The Shire of Exmouth is a local government area in the Gascoyne region of Western Australia, about 1000 km north of the state capital, Perth. The Shire covers an area of 6503 km2, and its seat of government is the town of Exmouth.

==History==
The Shire of Exmouth was formed on 1 January 1964 by splitting from the Shire of Carnarvon.
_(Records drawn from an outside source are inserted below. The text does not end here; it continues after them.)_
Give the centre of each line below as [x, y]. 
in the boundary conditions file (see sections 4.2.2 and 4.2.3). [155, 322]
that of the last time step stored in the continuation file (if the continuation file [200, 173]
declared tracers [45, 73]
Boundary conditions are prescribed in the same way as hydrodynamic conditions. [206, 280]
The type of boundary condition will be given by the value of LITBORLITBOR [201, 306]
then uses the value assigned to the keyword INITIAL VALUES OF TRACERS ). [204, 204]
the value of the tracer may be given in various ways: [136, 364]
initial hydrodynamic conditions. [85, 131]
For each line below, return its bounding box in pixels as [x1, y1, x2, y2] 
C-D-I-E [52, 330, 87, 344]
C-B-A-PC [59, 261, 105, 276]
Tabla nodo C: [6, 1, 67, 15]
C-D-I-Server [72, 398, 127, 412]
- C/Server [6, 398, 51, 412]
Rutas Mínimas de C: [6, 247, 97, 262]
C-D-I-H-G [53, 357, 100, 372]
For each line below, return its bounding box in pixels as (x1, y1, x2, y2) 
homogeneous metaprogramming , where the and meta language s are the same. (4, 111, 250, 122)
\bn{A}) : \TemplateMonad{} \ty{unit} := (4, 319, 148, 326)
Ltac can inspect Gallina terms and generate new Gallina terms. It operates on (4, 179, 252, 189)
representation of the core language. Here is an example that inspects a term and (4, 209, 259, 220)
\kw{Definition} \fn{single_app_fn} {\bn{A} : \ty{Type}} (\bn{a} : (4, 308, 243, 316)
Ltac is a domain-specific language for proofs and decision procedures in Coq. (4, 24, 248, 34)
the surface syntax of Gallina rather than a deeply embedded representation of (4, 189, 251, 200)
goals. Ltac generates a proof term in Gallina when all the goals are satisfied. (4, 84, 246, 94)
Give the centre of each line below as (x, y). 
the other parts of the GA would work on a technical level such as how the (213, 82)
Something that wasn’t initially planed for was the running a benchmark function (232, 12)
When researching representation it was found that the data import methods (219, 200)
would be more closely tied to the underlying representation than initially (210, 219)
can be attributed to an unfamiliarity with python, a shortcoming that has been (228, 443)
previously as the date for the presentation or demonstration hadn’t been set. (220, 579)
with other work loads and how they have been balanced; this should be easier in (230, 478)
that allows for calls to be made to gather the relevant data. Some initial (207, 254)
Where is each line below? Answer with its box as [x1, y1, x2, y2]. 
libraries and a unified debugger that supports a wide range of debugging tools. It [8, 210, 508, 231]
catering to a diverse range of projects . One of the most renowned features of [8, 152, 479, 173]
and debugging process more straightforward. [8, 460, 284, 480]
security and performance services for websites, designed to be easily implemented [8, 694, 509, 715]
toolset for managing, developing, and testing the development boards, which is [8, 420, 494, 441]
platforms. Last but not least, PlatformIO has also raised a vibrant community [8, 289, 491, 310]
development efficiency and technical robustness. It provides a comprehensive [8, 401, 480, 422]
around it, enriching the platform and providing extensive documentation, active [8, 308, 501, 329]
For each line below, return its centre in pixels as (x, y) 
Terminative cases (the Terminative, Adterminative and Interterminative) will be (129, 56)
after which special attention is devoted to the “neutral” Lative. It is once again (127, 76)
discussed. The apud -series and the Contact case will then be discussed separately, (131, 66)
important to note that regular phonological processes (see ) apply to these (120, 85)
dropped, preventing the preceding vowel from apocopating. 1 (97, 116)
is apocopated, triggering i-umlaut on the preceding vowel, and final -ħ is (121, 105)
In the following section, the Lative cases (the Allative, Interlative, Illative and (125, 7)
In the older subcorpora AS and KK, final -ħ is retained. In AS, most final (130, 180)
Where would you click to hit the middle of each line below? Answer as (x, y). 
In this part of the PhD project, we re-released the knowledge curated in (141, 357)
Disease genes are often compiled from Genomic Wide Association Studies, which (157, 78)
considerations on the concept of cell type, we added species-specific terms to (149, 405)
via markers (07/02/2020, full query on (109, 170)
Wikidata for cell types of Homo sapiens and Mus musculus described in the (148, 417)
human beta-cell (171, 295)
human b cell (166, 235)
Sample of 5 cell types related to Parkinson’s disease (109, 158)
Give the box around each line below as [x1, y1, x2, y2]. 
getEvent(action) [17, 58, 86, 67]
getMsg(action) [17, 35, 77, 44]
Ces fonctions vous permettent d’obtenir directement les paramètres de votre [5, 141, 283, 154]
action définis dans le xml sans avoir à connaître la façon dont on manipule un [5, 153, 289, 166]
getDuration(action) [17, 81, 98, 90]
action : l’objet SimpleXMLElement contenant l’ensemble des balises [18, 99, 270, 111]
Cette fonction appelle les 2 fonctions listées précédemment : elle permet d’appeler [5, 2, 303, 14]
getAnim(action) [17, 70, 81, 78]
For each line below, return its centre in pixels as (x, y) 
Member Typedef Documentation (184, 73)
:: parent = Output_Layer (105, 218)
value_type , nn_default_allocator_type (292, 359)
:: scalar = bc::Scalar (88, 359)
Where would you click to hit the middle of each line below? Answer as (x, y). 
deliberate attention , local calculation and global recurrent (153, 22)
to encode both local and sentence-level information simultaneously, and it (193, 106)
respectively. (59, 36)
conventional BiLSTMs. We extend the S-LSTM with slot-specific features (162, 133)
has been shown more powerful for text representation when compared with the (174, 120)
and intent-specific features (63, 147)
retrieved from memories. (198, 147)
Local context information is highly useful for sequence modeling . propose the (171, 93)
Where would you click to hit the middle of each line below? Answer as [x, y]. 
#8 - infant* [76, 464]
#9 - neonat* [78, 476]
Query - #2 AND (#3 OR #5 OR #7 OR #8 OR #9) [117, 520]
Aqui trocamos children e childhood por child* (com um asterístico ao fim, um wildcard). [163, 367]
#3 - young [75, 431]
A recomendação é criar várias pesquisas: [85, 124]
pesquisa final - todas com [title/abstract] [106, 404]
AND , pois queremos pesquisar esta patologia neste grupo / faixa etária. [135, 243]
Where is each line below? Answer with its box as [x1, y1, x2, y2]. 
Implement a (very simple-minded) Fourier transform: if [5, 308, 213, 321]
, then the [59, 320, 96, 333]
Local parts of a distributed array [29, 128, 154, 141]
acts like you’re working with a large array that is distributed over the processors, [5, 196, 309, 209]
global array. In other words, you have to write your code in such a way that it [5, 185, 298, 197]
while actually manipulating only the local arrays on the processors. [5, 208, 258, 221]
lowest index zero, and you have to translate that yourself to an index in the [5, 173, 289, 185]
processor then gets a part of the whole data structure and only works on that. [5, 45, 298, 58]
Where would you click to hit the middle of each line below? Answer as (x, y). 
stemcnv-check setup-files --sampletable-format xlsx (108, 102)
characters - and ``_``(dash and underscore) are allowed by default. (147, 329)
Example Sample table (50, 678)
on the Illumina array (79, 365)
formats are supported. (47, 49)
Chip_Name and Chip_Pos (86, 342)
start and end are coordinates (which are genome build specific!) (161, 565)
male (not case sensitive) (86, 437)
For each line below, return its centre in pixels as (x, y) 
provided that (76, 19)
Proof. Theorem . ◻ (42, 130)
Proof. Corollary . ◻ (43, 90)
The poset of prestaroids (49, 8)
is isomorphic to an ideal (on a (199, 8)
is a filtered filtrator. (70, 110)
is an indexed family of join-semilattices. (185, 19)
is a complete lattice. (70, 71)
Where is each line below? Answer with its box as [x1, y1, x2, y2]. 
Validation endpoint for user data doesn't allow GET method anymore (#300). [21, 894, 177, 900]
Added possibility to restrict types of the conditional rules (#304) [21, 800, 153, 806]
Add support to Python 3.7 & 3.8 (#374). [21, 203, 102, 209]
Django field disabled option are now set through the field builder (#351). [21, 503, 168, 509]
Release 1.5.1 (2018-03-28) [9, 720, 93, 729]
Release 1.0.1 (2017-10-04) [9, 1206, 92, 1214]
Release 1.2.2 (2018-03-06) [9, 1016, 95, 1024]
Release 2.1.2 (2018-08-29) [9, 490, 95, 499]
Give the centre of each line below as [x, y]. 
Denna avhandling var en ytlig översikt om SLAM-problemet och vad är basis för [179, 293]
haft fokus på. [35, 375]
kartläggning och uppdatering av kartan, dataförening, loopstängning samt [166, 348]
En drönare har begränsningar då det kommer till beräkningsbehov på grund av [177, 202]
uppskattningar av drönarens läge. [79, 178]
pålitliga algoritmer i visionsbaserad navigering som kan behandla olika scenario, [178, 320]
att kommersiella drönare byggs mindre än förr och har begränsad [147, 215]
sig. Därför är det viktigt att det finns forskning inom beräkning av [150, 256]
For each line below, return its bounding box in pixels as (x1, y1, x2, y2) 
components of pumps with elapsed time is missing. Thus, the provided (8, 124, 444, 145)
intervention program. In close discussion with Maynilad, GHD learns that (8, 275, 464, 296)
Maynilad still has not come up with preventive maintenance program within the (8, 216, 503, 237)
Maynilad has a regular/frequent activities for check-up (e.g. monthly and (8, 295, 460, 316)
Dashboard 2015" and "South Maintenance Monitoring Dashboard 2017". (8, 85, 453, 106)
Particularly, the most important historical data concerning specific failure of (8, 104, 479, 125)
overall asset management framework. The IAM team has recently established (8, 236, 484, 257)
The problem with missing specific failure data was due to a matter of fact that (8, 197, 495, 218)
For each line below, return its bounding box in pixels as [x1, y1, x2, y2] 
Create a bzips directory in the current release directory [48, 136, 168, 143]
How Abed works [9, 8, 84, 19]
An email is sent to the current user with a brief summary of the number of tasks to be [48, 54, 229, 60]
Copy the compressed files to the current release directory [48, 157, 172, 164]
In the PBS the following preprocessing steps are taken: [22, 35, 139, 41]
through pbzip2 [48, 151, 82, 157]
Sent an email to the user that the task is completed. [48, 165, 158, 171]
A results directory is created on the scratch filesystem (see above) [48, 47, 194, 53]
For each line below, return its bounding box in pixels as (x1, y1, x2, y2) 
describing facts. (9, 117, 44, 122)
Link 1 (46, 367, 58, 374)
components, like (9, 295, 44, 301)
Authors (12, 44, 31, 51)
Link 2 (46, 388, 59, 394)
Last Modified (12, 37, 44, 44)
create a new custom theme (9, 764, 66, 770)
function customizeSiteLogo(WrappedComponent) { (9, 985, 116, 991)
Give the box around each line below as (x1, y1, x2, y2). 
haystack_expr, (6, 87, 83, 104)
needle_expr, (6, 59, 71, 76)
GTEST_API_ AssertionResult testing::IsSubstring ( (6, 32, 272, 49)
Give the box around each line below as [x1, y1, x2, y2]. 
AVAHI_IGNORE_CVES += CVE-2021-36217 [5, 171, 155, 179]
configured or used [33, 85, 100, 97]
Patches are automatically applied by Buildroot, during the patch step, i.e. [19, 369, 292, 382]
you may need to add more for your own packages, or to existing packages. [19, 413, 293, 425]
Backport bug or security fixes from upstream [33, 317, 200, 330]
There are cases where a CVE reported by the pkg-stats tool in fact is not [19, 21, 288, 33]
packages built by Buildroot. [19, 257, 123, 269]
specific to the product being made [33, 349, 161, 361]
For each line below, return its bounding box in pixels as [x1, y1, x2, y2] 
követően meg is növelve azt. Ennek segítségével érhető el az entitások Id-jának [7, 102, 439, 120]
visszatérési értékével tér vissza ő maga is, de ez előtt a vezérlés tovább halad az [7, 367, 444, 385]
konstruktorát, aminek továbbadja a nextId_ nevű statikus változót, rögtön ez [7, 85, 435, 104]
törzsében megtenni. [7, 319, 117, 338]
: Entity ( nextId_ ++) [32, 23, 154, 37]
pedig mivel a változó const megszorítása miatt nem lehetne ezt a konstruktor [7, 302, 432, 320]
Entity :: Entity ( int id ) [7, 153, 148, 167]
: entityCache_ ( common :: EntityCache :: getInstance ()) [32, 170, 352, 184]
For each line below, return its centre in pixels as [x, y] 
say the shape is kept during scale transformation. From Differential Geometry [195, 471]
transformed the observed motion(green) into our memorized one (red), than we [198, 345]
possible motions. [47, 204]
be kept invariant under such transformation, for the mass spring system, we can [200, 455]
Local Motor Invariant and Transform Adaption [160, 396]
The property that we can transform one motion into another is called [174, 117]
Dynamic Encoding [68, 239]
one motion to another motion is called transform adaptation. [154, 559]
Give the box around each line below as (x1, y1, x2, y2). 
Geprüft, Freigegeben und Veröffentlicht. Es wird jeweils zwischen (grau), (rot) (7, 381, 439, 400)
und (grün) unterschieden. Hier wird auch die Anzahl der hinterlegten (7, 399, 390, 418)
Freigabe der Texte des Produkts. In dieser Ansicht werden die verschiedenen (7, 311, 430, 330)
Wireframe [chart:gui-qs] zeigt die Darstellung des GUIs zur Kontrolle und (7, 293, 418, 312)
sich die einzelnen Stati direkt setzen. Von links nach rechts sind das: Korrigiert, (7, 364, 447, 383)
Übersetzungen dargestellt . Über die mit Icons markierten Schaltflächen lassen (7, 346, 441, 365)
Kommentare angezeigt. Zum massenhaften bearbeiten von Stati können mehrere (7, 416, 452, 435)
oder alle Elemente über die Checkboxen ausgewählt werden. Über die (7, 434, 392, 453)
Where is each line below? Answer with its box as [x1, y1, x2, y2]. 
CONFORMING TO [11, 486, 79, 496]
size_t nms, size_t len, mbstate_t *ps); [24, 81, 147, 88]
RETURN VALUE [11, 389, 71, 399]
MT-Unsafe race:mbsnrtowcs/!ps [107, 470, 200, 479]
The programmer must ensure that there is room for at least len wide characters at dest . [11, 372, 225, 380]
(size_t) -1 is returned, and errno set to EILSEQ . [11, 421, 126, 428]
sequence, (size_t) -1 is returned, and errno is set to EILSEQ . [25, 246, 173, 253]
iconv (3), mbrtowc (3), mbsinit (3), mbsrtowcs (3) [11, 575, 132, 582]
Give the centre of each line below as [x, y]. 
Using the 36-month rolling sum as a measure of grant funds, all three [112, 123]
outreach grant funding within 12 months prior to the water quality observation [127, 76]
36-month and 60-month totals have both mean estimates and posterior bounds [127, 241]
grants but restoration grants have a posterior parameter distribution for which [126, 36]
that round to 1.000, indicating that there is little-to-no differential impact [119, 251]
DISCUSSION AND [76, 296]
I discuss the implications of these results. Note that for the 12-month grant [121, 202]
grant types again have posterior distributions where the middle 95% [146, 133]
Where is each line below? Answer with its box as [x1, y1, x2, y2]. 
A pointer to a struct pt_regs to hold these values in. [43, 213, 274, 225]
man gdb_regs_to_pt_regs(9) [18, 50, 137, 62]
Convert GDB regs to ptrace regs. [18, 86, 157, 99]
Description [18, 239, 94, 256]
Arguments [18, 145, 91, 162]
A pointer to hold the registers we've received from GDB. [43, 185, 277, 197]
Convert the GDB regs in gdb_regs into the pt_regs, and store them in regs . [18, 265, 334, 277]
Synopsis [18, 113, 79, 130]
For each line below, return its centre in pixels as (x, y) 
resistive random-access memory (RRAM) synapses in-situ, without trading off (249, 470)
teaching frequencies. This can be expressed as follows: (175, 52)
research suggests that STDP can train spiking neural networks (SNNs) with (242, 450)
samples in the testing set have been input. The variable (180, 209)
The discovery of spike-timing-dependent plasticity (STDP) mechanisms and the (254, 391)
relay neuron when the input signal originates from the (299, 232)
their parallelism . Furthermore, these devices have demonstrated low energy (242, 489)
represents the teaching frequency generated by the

The original council had five members.

==Wards==
The shire was not divided into wards and the seven councillors sit at large.

==Towns and localities==
The towns and localities of the Shire of Exmouth with population and size figures based on the most recent Australian census:

| Suburb | Population | Area | Map |
|---|---|---|---|
| Cape Range National Park ‡ | 18 (SAL 2021) | 503 km^{2} (194 sq mi) |  |
| Exmouth | 2,806 (SAL 2021) | 50.7 km^{2} (19.6 sq mi) |  |
| Exmouth Gulf | 49 (SAL 2021) | 4,934.3 km^{2} (1,905.1 sq mi) |  |
| Learmonth | 25 (SAL 2021) | 334.4 km^{2} (129.1 sq mi) |  |
| Ningaloo | 7 (SAL 2021) | 531.8 km^{2} (205.3 sq mi) |  |
| North West Cape | 177 (SAL 2021) | 298.6 km^{2} (115.3 sq mi) |  |

- ( ‡ indicates boundaries of national park and locality are not identical)

==Heritage-listed places==

As of 2024, 38 places are heritage-listed in the Shire of Exmouth, of which six are on the State Register of Heritage Places, among them the Vlamingh Head Lighthouse.